Return of the Freaker said:


> Captain Planet literally had an episode where the Planeteers had to defend the Rio Conference from attack AKA the UN conference that drafted Agenda 21


You could make a whole thread like this about questionable lessons about Captain Planet.  First and foremost nuclear power is always bad, although I could see a case for Linka or whatever the Russian girl's name is being a bit apprehensive about it.


----------



## Red Hood (Jun 25, 2022)

mario if smoke weed said:


> The whole fucking idea that dogs are "man's best friend" and that every kid should adopt a dog, love dogs, let dogs lick your face.
> 
> Dogs aren't just gross and ugly, they're dangerous to small children. Not just bully breeds, but dogs in general. They can maul kids if they're pissed off enough, infect kids with diseases, and they cost way too damn much for what they're worth. Yet a bunch of crazies managed to convince families to go out and get them, even the fucked up little ones.
> 
> ...


Found the redditor.


----------



## The Lawgiver (Jun 25, 2022)

The Gifted Kid said:


> Captain Planet... the whole series and its messages have aged like milk. It's actually funny how insane that show was in retrospect. I especially like the one episode that framed China's one child policy as a good thing and that other countries should follow suit. There were a few other cartoons from the 90s that had similar messages but I can't remember the names of them.
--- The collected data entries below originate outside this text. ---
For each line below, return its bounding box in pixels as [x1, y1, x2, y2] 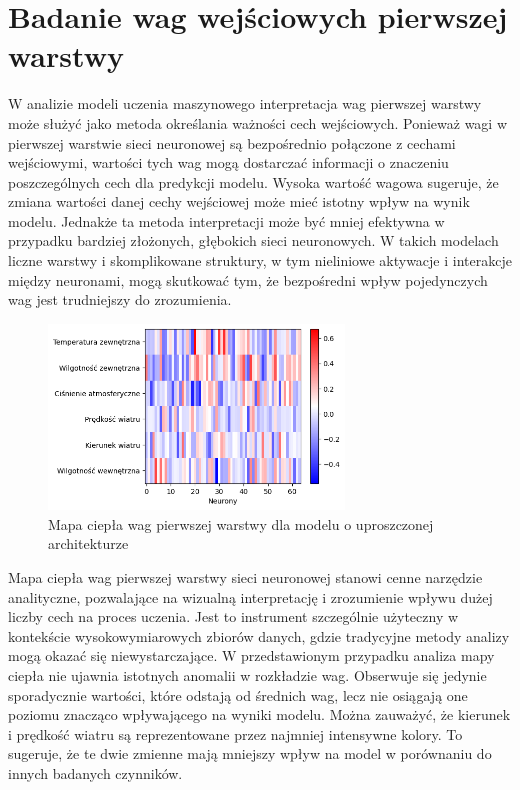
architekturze [48, 533, 129, 554]
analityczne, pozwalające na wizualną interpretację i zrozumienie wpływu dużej [8, 586, 493, 607]
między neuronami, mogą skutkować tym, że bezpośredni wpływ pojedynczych [8, 269, 488, 290]
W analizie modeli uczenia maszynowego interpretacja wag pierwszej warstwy [8, 93, 482, 114]
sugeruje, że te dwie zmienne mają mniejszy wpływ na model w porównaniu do [8, 743, 492, 764]
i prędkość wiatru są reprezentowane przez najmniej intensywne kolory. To [8, 723, 463, 744]
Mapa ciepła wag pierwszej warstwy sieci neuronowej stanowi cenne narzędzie [8, 566, 483, 587]
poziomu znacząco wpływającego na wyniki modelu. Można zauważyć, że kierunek [8, 704, 511, 725]
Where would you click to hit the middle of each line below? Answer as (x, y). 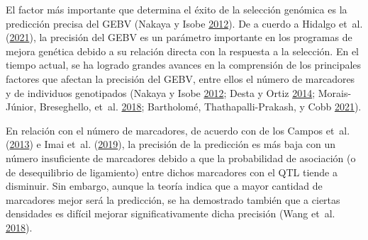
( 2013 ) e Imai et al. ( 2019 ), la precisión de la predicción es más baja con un (171, 144)
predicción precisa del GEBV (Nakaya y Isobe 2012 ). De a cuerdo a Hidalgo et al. (184, 23)
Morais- (335, 92)
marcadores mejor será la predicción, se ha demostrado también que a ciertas (173, 199)
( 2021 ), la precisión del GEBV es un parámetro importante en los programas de (179, 37)
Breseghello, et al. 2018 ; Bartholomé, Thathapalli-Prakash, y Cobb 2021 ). (200, 107)
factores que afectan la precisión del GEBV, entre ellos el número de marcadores (180, 78)
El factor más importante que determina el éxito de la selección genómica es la (177, 9)
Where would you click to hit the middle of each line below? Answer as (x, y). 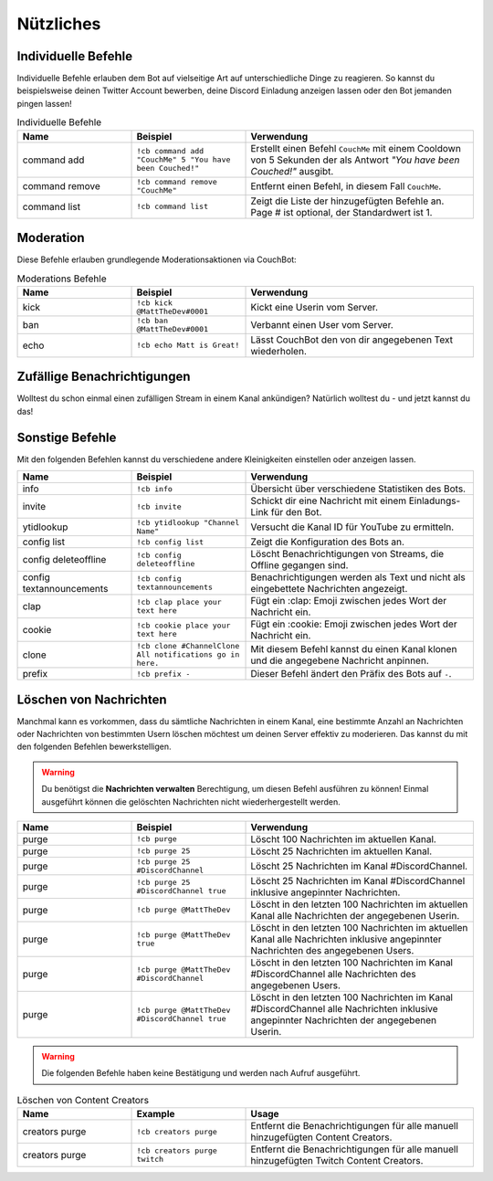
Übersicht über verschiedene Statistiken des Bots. (358, 489)
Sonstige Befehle (67, 437)
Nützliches (59, 24)
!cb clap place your (179, 602)
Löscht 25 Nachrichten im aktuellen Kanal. (341, 851)
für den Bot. (296, 512)
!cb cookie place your (184, 626)
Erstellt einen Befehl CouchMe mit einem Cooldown (356, 148)
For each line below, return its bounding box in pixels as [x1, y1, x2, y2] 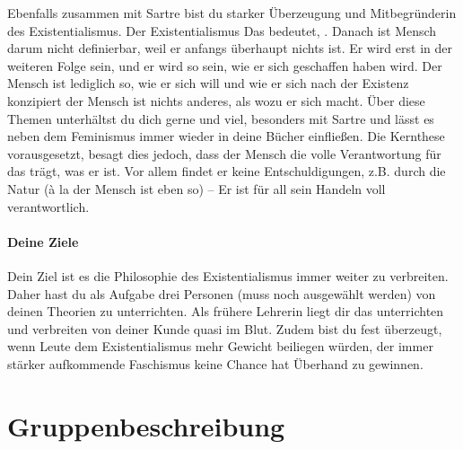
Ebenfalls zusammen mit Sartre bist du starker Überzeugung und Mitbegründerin [7, 4, 457, 22]
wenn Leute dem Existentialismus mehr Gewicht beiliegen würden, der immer [7, 337, 433, 356]
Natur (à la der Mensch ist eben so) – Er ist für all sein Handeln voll [7, 179, 386, 198]
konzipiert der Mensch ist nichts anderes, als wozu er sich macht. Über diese [7, 91, 425, 110]
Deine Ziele [7, 232, 79, 251]
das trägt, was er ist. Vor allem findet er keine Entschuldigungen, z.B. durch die [7, 162, 446, 180]
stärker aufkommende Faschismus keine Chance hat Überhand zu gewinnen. [7, 354, 424, 373]
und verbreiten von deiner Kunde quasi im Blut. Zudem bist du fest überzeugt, [7, 319, 442, 338]
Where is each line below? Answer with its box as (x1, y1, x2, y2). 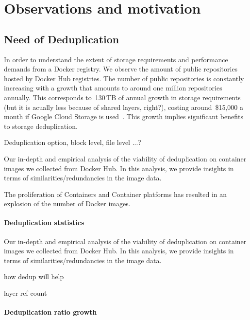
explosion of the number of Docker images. (4, 198, 131, 209)
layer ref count (4, 288, 47, 298)
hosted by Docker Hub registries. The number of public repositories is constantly (4, 73, 244, 83)
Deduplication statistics (4, 217, 84, 228)
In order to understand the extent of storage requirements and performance (4, 54, 228, 64)
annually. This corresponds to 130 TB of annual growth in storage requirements (4, 92, 241, 102)
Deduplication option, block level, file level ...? (4, 137, 141, 147)
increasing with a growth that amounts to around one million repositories (4, 83, 222, 93)
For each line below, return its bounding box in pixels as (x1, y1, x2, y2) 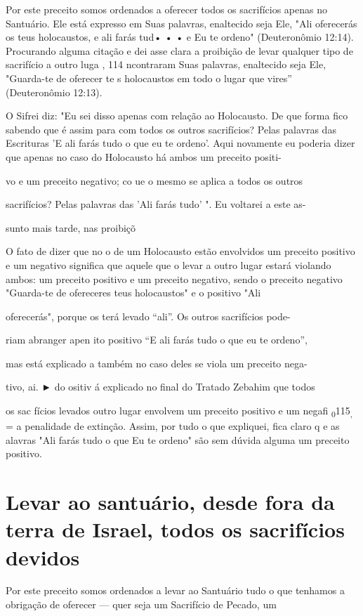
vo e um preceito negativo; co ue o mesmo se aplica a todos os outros (6, 173, 303, 188)
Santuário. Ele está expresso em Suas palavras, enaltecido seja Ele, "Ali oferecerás (6, 15, 357, 30)
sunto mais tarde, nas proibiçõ (6, 220, 136, 235)
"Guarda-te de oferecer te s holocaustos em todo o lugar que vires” (6, 70, 292, 85)
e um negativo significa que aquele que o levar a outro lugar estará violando (6, 257, 331, 272)
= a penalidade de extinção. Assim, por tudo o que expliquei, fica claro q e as (6, 419, 340, 433)
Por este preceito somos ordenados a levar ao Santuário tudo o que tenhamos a (6, 583, 345, 598)
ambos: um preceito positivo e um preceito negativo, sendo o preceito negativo (6, 271, 343, 286)
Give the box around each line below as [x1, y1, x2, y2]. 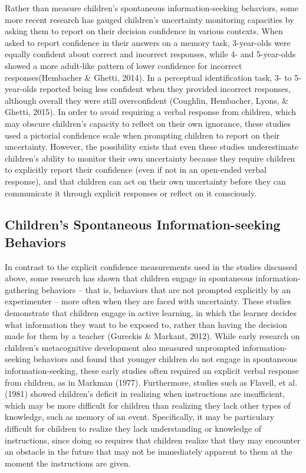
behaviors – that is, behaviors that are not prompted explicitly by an [41, 283, 291, 295]
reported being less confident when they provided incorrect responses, [40, 83, 291, 95]
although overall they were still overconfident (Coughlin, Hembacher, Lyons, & [5, 94, 289, 106]
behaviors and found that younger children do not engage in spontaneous [33, 353, 297, 365]
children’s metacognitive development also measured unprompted [5, 341, 240, 353]
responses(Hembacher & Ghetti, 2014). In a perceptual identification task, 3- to [5, 71, 292, 83]
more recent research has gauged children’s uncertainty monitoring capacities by [5, 13, 294, 25]
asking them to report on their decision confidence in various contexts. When [5, 25, 283, 37]
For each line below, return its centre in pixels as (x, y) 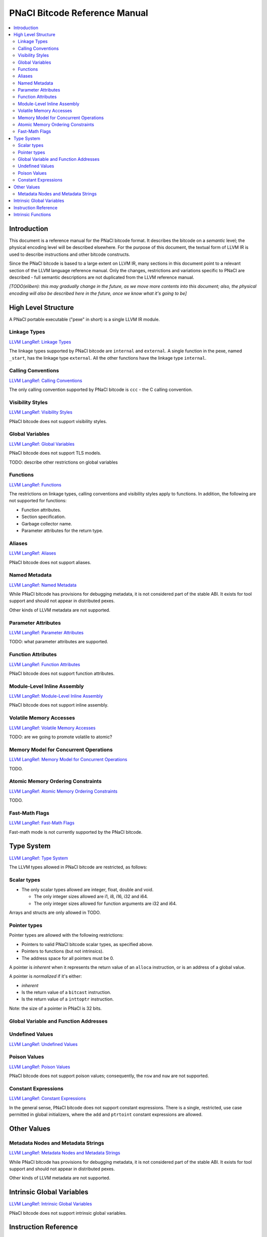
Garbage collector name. (47, 523)
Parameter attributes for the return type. (62, 531)
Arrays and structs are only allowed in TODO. (55, 912)
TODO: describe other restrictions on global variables (64, 462)
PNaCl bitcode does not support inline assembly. (59, 705)
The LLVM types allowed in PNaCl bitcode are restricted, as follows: (78, 867)
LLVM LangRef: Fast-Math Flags (42, 823)
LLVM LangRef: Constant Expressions (47, 1098)
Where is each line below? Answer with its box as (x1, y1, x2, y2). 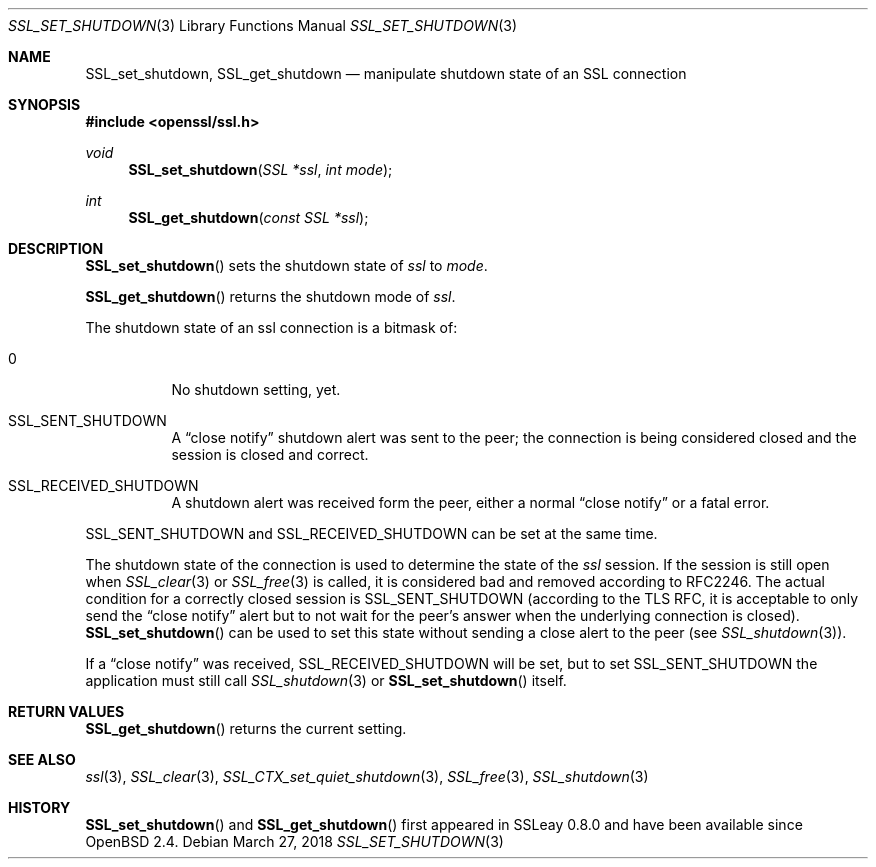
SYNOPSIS (8, 96, 81, 113)
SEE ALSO (8, 751, 76, 768)
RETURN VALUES (8, 703, 125, 720)
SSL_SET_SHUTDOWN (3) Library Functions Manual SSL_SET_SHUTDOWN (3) (8, 17, 518, 34)
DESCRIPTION (8, 240, 104, 257)
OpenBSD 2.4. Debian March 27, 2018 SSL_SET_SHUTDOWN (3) (85, 833, 504, 850)
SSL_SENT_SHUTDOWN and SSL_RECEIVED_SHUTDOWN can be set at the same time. (85, 525, 658, 542)
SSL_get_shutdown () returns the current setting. (85, 720, 407, 737)
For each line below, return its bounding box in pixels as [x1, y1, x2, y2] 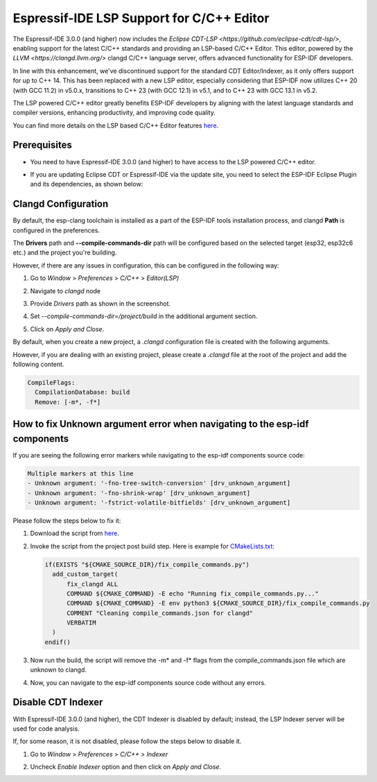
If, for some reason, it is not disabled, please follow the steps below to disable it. [12, 737, 242, 745]
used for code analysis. [12, 724, 80, 733]
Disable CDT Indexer [12, 697, 103, 709]
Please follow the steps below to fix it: [12, 516, 121, 525]
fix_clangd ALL [67, 580, 119, 588]
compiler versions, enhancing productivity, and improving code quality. [12, 108, 216, 117]
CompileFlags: [27, 379, 76, 386]
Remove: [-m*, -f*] [35, 398, 101, 406]
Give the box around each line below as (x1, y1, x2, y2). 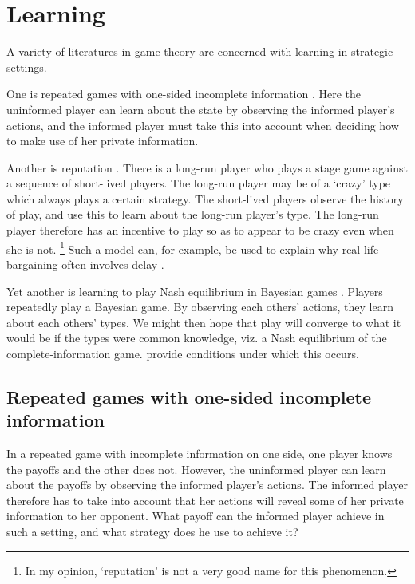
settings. (6, 58, 47, 75)
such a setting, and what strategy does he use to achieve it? (6, 523, 298, 540)
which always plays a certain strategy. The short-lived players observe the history (6, 190, 404, 207)
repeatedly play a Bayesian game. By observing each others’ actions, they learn (6, 298, 393, 315)
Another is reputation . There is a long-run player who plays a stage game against (6, 159, 409, 176)
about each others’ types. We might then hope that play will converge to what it (6, 314, 401, 330)
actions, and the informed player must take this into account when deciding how (6, 116, 399, 133)
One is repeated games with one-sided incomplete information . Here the (6, 85, 362, 102)
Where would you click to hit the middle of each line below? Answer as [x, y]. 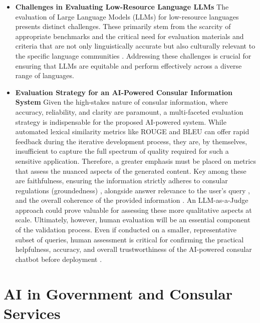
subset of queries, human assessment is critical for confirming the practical [129, 239]
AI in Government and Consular [118, 293]
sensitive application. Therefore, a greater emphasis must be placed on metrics [136, 160]
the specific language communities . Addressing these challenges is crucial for [133, 55]
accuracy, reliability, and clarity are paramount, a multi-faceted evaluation [129, 111]
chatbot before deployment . [59, 259]
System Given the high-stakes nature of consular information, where [121, 102]
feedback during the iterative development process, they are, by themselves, [131, 141]
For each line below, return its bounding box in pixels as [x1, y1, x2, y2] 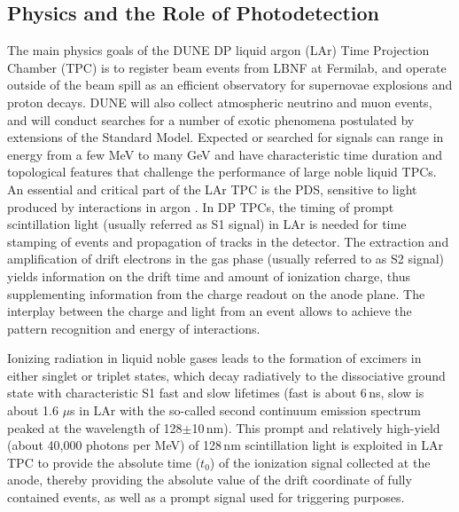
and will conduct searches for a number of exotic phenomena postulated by [7, 110, 415, 129]
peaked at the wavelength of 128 [7, 418, 183, 437]
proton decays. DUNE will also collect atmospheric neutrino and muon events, [7, 92, 432, 111]
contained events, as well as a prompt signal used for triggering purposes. [7, 488, 405, 507]
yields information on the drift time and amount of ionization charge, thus [7, 266, 410, 285]
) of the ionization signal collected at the [209, 453, 431, 471]
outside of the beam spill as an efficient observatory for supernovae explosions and [7, 75, 453, 94]
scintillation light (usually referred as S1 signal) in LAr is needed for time [7, 215, 407, 233]
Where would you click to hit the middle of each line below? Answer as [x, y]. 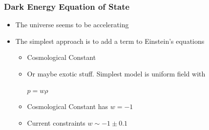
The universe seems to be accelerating [72, 25]
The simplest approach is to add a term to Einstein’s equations [110, 41]
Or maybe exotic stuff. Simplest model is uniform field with [116, 74]
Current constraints [56, 122]
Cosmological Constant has [68, 106]
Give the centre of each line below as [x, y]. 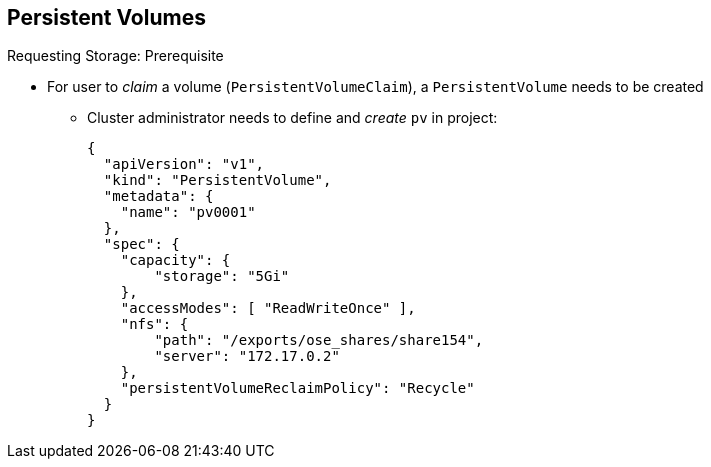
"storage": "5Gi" [222, 276]
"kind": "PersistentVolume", [217, 180]
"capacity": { [175, 260]
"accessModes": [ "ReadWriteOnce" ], [268, 308]
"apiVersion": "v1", [184, 164]
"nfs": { [154, 324]
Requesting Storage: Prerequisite [115, 56]
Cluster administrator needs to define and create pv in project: [292, 118]
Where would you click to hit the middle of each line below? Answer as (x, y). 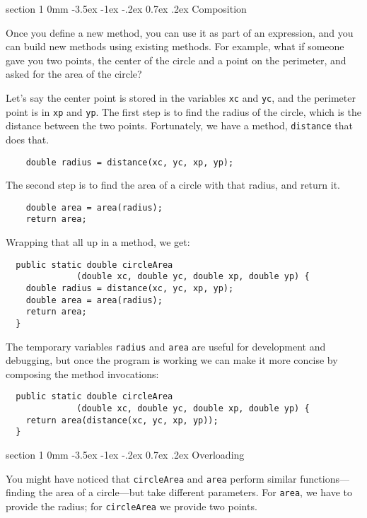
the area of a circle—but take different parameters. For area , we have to (195, 492)
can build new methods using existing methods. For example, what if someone (175, 46)
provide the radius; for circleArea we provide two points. (132, 506)
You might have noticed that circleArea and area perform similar (151, 478)
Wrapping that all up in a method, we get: (98, 242)
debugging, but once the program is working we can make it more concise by (172, 360)
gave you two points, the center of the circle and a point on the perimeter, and (176, 60)
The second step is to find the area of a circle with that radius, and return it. (173, 185)
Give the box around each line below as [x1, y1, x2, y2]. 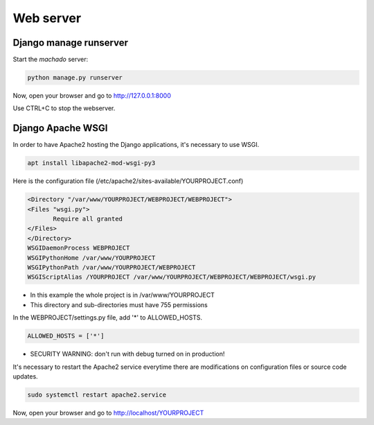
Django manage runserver [12, 37, 128, 49]
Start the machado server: [12, 55, 89, 64]
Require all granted [53, 215, 123, 223]
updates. [12, 372, 38, 381]
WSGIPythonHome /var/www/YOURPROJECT [27, 254, 156, 261]
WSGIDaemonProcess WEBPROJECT [27, 244, 130, 252]
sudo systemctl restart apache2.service [27, 390, 166, 399]
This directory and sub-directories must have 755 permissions [30, 300, 208, 309]
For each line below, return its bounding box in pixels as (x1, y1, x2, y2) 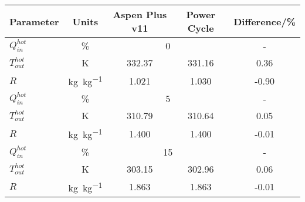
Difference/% (233, 14, 296, 28)
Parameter (9, 14, 59, 28)
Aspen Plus (113, 8, 167, 21)
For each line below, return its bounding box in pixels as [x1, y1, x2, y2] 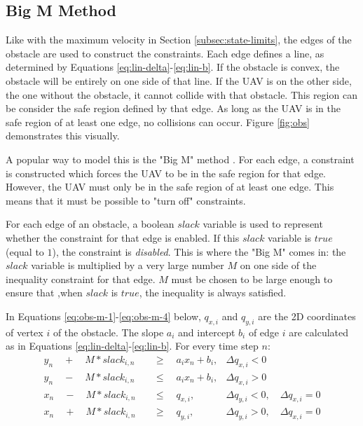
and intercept [178, 324, 235, 339]
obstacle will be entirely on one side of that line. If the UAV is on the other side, [6, 73, 352, 88]
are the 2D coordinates [258, 308, 356, 323]
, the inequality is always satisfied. [139, 285, 287, 300]
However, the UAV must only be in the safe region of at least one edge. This [6, 179, 334, 194]
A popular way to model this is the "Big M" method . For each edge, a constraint [6, 151, 355, 166]
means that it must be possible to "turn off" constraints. [6, 193, 246, 207]
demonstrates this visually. [6, 128, 120, 143]
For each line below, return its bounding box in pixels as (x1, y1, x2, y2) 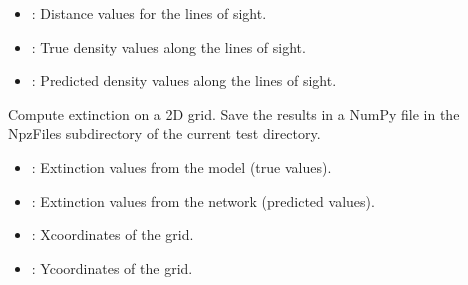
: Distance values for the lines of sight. (31, 3, 267, 23)
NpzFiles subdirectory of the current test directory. (8, 123, 321, 144)
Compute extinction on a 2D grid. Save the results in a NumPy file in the (8, 103, 460, 124)
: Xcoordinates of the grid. (31, 224, 194, 245)
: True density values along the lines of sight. (31, 36, 306, 57)
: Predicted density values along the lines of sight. (31, 70, 337, 91)
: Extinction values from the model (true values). (31, 156, 332, 177)
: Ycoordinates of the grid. (31, 257, 193, 278)
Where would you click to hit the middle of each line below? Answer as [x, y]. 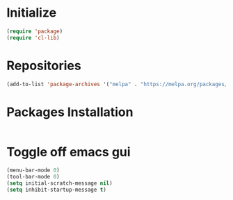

The funniest one is the one wherethe villains plot is literally to spread AIDS by making the other kids aware the kidhas AIDS and then they get scared about possibly getting AIDS which will somehow make them get AIDS. That kind of logic is so ass-broken because you get AIDS from HIV which spreads via bodily fluids, which IIRC was already a known thing at the time the episode got made, making it even more fucking deranged.


----------



## Dwight Frye (Jun 25, 2022)

The Lawgiver said:


> The funniest one is the one wherethe villains plot is literally to spread AIDS by making the other kids aware the kidhas AIDS and then they get scared about possibly getting AIDS which will somehow make them get AIDS. That kind of logic is so ass-broken because you get AIDS from HIV which spreads via bodily fluids, which IIRC was already a known thing at the time the episode got made, making it even more fucking deranged.


Nah the best one is where they encounter Hitler (somehow) and his stare is so evil it depowers all of them and essentially starts killing Captain Planet. It’s like the nazi version of the Care Bear Stare


----------



## The Lawgiver (Jun 25, 2022)

Dwight Frye said:


> Nah the best one is where they encounter Hitler (somehow) and his stare is so evil it depowers all of them and essentially starts killing Captain Planet. It’s like the nazi version of the Care Bear Stare


that one's fucking great too lmao. For some reason they also gave hitler a fucking handlebar anime mustache.


----------



## mario if smoke weed (Jun 25, 2022)

Red Hood said:


> Found the redditor.


Shit ive been expoised


----------



## Biggusstickus (Jun 25, 2022)

Going through 5 years in college and being in debt will guarantee you success in life. And nowadays going to STEM will put you in success when spots in these technical fields are being filled quickly and by foreign students.


----------



## LinkinParkxNaruto[AMV] (Jun 25, 2022)

Biggusstickus said:


> And nowadays going to STEM will put you in success when spots in these technical fields are being filled quickly and by foreign students.


there's just so many engineers now, its crazy and things will only get worse.


----------



## Muttnik (Jun 25, 2022)

"Depression can be solved with the power of love and friendship!"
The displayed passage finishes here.